__Source data__.
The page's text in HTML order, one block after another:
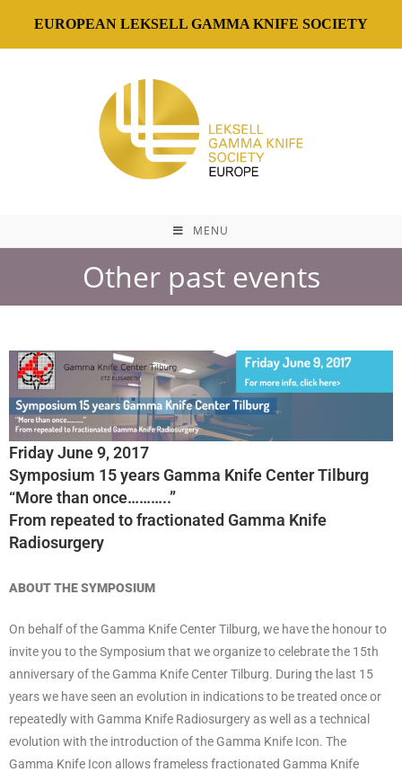
EUROPEAN LEKSELL GAMMA KNIFE SOCIETY
MENU
Other past events
Friday June 9, 2017
Symposium 15 years Gamma Knife Center Tilburg
“More than once………..”
From repeated to fractionated Gamma Knife
Radiosurgery
ABOUT THE SYMPOSIUM
On behalf of the Gamma Knife Center Tilburg, we have the honour to
invite you to the Symposium that we organize to celebrate the 15th
anniversary of the Gamma Knife Center Tilburg. During the last 15
years we have seen an evolution in indications to be treated once or
repeatedly with Gamma Knife Radiosurgery as well as a technical
evolution with the introduction of the Gamma Knife Icon. The
Gamma Knife Icon allows frameless fractionated Gamma Knife
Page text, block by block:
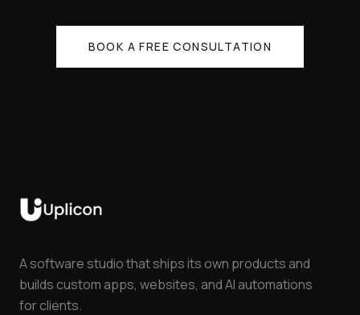
BOOK A FREE CONSULTATION
A software studio that ships its own products and
builds custom apps, websites, and AI automations
for clients.
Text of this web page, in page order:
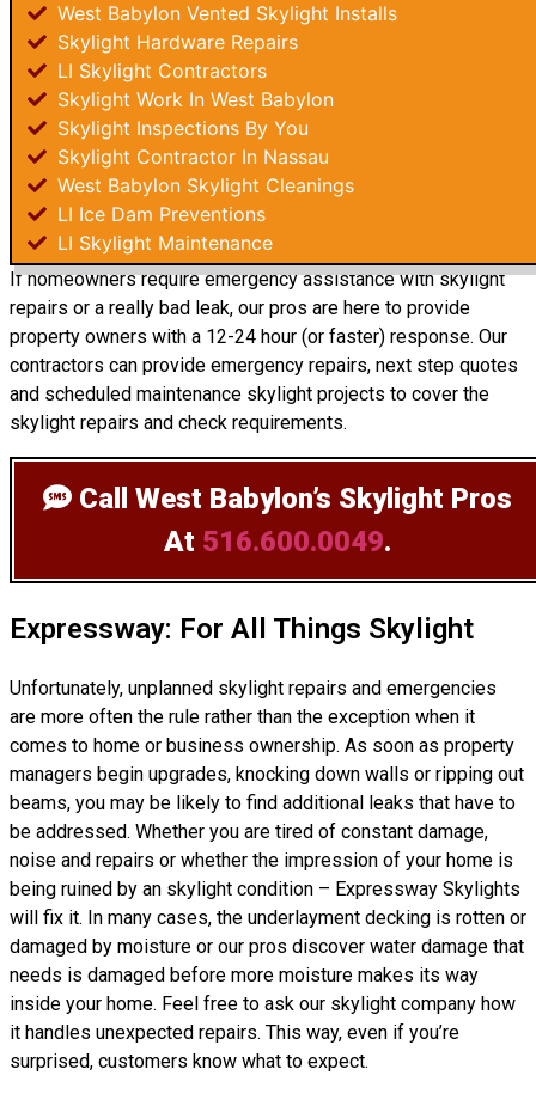
West Babylon Vented Skylight Installs
Skylight Hardware Repairs
LI Skylight Contractors
Skylight Work In West Babylon
Skylight Inspections By You
Skylight Contractor In Nassau
West Babylon Skylight Cleanings
LI Ice Dam Preventions
LI Skylight Maintenance
If homeowners require emergency assistance with skylight
repairs or a really bad leak, our pros are here to provide
property owners with a 12-24 hour (or faster) response. Our
contractors can provide emergency repairs, next step quotes
and scheduled maintenance skylight projects to cover the
skylight repairs and check requirements.
Call West Babylon’s Skylight Pros
At 516.600.0049.
Expressway: For All Things Skylight
Unfortunately, unplanned skylight repairs and emergencies
are more often the rule rather than the exception when it
comes to home or business ownership. As soon as property
managers begin upgrades, knocking down walls or ripping out
beams, you may be likely to find additional leaks that have to
be addressed. Whether you are tired of constant damage,
noise and repairs or whether the impression of your home is
being ruined by an skylight condition – Expressway Skylights
will fix it. In many cases, the underlayment decking is rotten or
damaged by moisture or our pros discover water damage that
needs is damaged before more moisture makes its way
inside your home. Feel free to ask our skylight company how
it handles unexpected repairs. This way, even if you’re
surprised, customers know what to expect.

__Task requirements__. Wherever the string "that" appears in the entries above, return the line it appears on.

__Solved exercise__.
invite you to the Symposium that we organize to celebrate the 15th
A software studio that ships its own products and
beams, you may be likely to find additional leaks that have to
damaged by moisture or our pros discover water damage that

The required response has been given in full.